Description of the task = Starting at the line that contains "or less child's play.", return each line exactly as written until the listing below ends, and return no other line.
Content starts
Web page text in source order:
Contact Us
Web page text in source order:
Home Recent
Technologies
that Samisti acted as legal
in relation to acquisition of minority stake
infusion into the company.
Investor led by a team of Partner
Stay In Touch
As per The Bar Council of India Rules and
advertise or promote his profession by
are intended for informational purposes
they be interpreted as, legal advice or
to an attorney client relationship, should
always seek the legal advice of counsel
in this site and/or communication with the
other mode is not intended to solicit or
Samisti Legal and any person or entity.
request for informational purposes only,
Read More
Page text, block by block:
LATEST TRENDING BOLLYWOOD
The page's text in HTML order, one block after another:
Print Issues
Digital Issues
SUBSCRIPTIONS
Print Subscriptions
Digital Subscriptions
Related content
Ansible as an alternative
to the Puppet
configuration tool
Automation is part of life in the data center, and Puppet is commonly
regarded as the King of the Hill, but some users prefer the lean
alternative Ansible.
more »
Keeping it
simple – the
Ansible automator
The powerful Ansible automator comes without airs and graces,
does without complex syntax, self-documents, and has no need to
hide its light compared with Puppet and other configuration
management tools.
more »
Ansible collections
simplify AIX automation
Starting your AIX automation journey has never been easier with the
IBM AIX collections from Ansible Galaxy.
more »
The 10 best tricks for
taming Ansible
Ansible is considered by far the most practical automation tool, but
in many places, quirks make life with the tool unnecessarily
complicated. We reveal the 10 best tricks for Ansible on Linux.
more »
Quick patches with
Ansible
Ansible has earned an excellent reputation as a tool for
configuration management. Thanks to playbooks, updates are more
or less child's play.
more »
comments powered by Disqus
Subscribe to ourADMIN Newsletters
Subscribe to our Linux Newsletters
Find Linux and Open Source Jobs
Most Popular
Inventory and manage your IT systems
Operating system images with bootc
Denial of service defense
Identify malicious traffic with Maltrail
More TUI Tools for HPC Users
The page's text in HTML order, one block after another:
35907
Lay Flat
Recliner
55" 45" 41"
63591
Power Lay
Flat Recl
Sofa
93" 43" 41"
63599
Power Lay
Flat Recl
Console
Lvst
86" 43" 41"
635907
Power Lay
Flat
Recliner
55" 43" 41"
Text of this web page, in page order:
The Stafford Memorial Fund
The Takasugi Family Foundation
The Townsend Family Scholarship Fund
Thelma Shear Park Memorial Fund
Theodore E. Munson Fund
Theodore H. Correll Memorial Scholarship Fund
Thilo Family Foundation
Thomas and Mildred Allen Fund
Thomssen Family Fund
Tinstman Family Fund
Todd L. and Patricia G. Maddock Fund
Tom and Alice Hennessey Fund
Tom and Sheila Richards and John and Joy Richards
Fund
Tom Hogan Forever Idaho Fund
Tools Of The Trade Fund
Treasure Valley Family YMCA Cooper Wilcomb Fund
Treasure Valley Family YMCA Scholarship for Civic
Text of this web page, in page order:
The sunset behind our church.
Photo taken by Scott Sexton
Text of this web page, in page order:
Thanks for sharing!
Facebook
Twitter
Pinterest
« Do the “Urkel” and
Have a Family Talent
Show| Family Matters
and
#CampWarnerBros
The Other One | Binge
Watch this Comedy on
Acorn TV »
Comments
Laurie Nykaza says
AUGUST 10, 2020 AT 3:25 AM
Content ends
Exercise answer =
or less child's play.
more »
comments powered by Disqus
Subscribe to ourADMIN Newsletters
Subscribe to our Linux Newsletters
Find Linux and Open Source Jobs
Most Popular
Inventory and manage your IT systems
Operating system images with bootc
Denial of service defense
Identify malicious traffic with Maltrail
More TUI Tools for HPC Users
The page's text in HTML order, one block after another:
35907
Lay Flat
Recliner
55" 45" 41"
63591
Power Lay
Flat Recl
Sofa
93" 43" 41"
63599
Power Lay
Flat Recl
Console
Lvst
86" 43" 41"
635907
Power Lay
Flat
Recliner
55" 43" 41"
Text of this web page, in page order:
The Stafford Memorial Fund
The Takasugi Family Foundation
The Townsend Family Scholarship Fund
Thelma Shear Park Memorial Fund
Theodore E. Munson Fund
Theodore H. Correll Memorial Scholarship Fund
Thilo Family Foundation
Thomas and Mildred Allen Fund
Thomssen Family Fund
Tinstman Family Fund
Todd L. and Patricia G. Maddock Fund
Tom and Alice Hennessey Fund
Tom and Sheila Richards and John and Joy Richards
Fund
Tom Hogan Forever Idaho Fund
Tools Of The Trade Fund
Treasure Valley Family YMCA Cooper Wilcomb Fund
Treasure Valley Family YMCA Scholarship for Civic
Text of this web page, in page order:
The sunset behind our church.
Photo taken by Scott Sexton
Text of this web page, in page order:
Thanks for sharing!
Facebook
Twitter
Pinterest
« Do the “Urkel” and
Have a Family Talent
Show| Family Matters
and
#CampWarnerBros
The Other One | Binge
Watch this Comedy on
Acorn TV »
Comments
Laurie Nykaza says
AUGUST 10, 2020 AT 3:25 AM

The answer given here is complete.